By E. A. Kroch and M. Duan

Contents

I. Introduction
  1.2 CareScience Quality Measures
    1.2.2 Complications
    1.2.3 Morbidity
  1.3 CareScience Efficiency Measures
    1.3.1 Length of Stay
    1.3.2 Charges
    1.3.3 Costs
  1.4 Outcome Evaluation and Risk Adjustment
  1.5 CareScience Risk Assessment Method
II. Risk-Assessment Model Specification
  2.1 Functional Form
  2.2 Dependent Variables
    2.2.1 Mortality
    2.2.2 Complications
    2.2.3 Morbidity
    2.2.4 Length of Stay
    2.2.5 Total Charges
    2.2.6 Comparative Costs
  2.3 Independent Variables
  2.4 Semi-log Model
III. Model Calibration
  3.1 Data Source
  3.2 Missing Outcomes and Independent Variables
  3.3 SAS Programming
    3.3.1 Data Transforming
    3.3.2 Model Selection
    3.3.3 Macro Function
  3.4 Beta Tables
    3.4.1 Regression Information Table
    3.4.2 Beta Table
    3.4.3 Covariance Table
  3.5 Model Implementation Test
    3.5.1 Technical Test
    3.5.2 Clinical Validation
IV. Clinical Knowledge Base
  4.1 Comorbidity-Adjusted Complication Indices (CACI)
  4.2 Diagnosis Morbidity
  4.3 Chronic Diseases and Disease History
  4.4 Valid Procedure
  4.5 Other Clinical Elements and Considerations
    4.5.1 Relative Value Unit
    4.5.2 "Do Not Resuscitate" Orders
V. Statistical Significance
  5.1 Claim-level Computation
  5.2 Aggregation
  5.3 Environmental Description
VI. Select Practice
  6.1 Setting
  6.2 Methodological Details
  6.3 Scaling Factors
  6.4 Other Implementation of Select Practice Method

Appendixes
Appendix A—Calculating Costs
Appendix B—Semilog Modeling
Appendix C—Select Practice Formulas
Appendix D—Technical Details about Model Specification
Appendix E—Technical Details about SAS Programming
Appendix F—New Methods on Horizon

I. Introduction

1.1 Quality of Care

The ongoing debate over how to measure inpatient quality of care has, from time to time, focused on different aspects of Avedis Donabeidan's 1965 "structure-process-outcome" triad.¹ The focus on observable outcomes has shifted conceptualizations of hospital quality towards the ideas of Joe Juran and others² who define manufacturing quality as the absence of defects.
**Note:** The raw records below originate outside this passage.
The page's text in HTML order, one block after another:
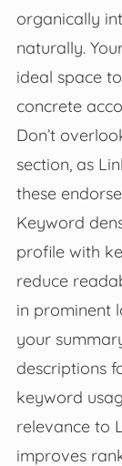
organically
naturally.
ideal space
concrete
Don’t
section, as
these
Keyword
profile with
reduce
in prominent
your
descriptions
keyword
relevance to
improves
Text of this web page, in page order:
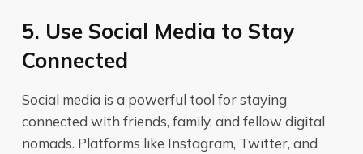
5. Use Social Media to Stay
Connected
Social media is a powerful tool for staying
connected with friends, family, and fellow digital
nomads. Platforms like Instagram, Twitter, and
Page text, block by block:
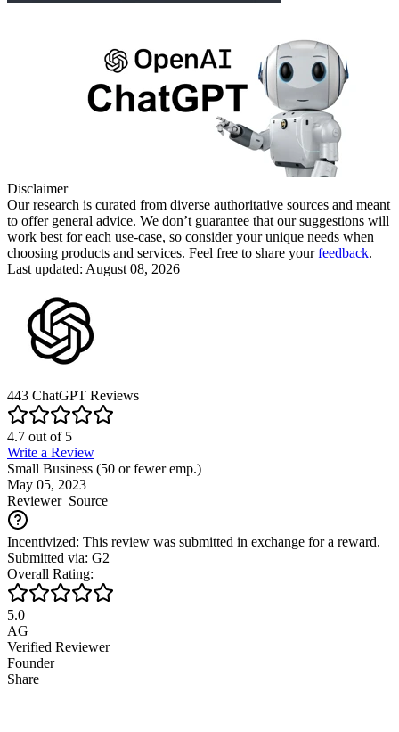
Disclaimer
Our research is curated from diverse authoritative sources and meant
to offer general advice. We don’t guarantee that our suggestions will
work best for each use-case, so consider your unique needs when
choosing products and services. Feel free to share yourfeedback.
Last updated: August 08, 2026
443 ChatGPT Reviews
4.7 out of5
Write a Review
Small Business (50 or fewer emp.)
May 05, 2023
ReviewerSource
Incentivized: This review was submitted in exchange for a reward.
Submitted via: G2
Overall Rating:
5.0
AG
Verified Reviewer
Founder
Share
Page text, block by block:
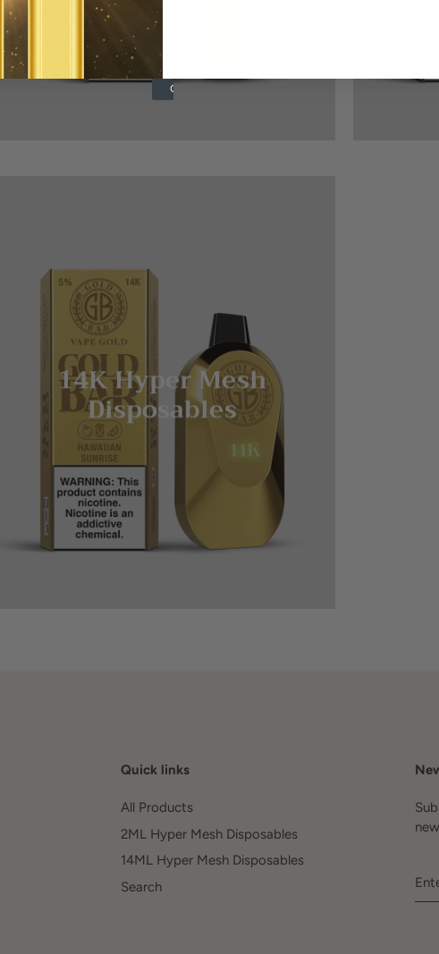
14K Hyper Mesh
Disposables
Quick links
All Products
2ML Hyper Mesh Disposables
14ML Hyper Mesh Disposables
Search
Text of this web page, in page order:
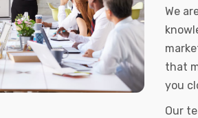
We
that
you
Our
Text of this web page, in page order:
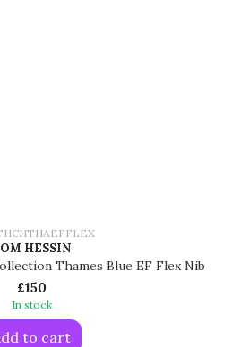
HESSIN
Thames Blue EF Flex Nib
£150
In stock
to cart
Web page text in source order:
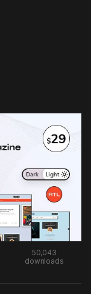
50,043
downloads
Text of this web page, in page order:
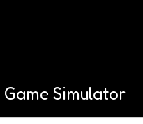
Simulator
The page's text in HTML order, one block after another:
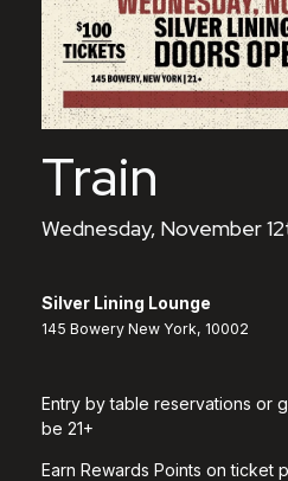
Train
Wednesday, November
Silver Lining Lounge
145 Bowery New York, 10002
Entry by table reservations or
be 21+
Earn Rewards Points on ticket
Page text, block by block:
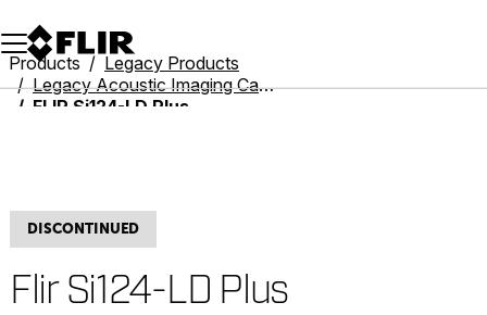
Unread messages
Model
Remove
Items
Item
Add to cart
Added to cart
Products
Legacy Products
Legacy Acoustic Imaging Cameras
FLIR Si124-LD Plus
DISCONTINUED
Flir Si124-LD Plus
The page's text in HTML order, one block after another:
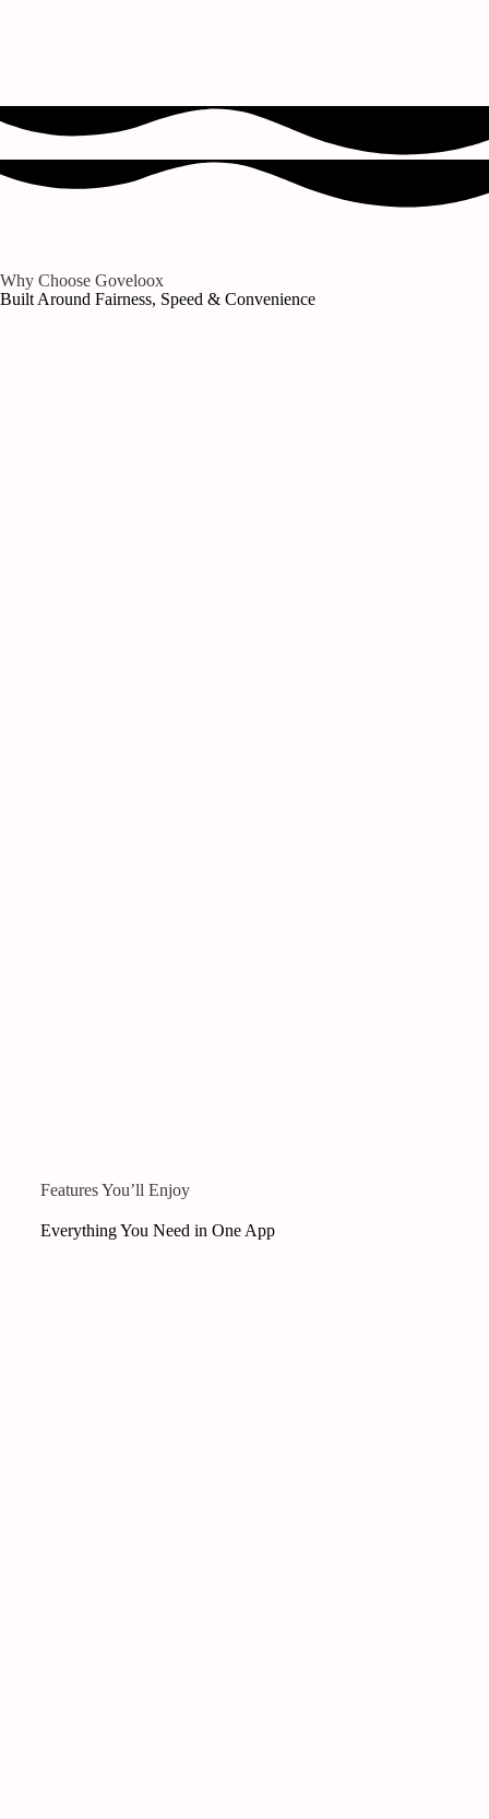
Why Choose Goveloox
Built Around Fairness, Speed & Convenience
Features You’ll Enjoy
Everything You Need in One App
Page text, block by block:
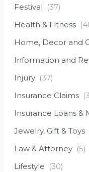
Festival (37)
Health & Fitness
Home, Decor and
Information and
Injury (37)
Insurance Claims
Insurance Loans &
Jewelry, Gift & Toys
Law & Attorney (5)
Lifestyle (30)
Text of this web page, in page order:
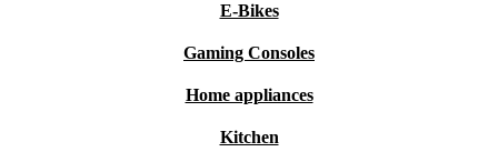
E-Bikes
Gaming Consoles
Home appliances
Kitchen
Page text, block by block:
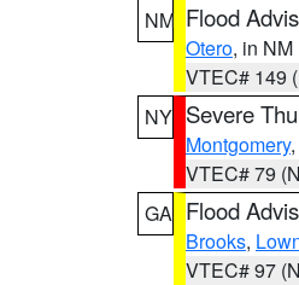
NM Flood
Otero, in NM
VTEC# 149
NY Severe
Montgomery,
VTEC# 79
GA Flood
Brooks,
VTEC# 97
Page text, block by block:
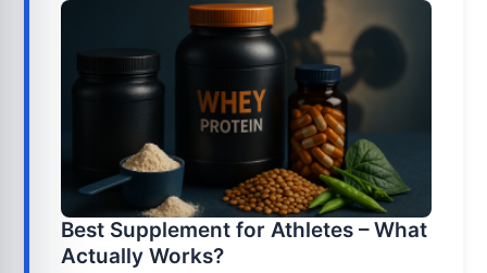
Best Supplement for Athletes – What
Actually Works?
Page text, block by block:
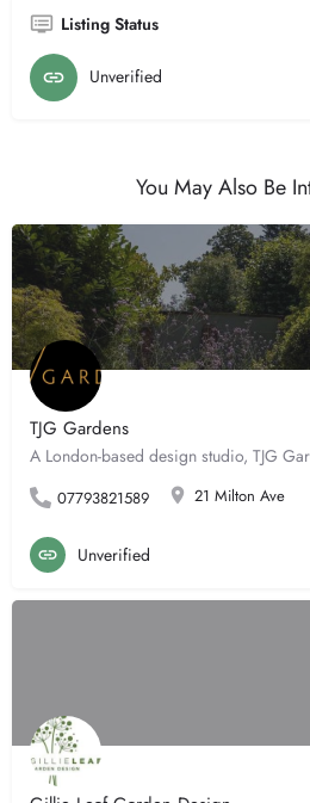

By this definition, deaths, complications, unusually long hospital stays, unscheduled ICU admissions and other sentinel events that are deemed universally negative (or nearly so) signal the extent to which a care provider deviates from "good quality." Despite disagreements over the best approach to measure inpatient quality, most investigators accept that treatment quality is the absence of adverse events.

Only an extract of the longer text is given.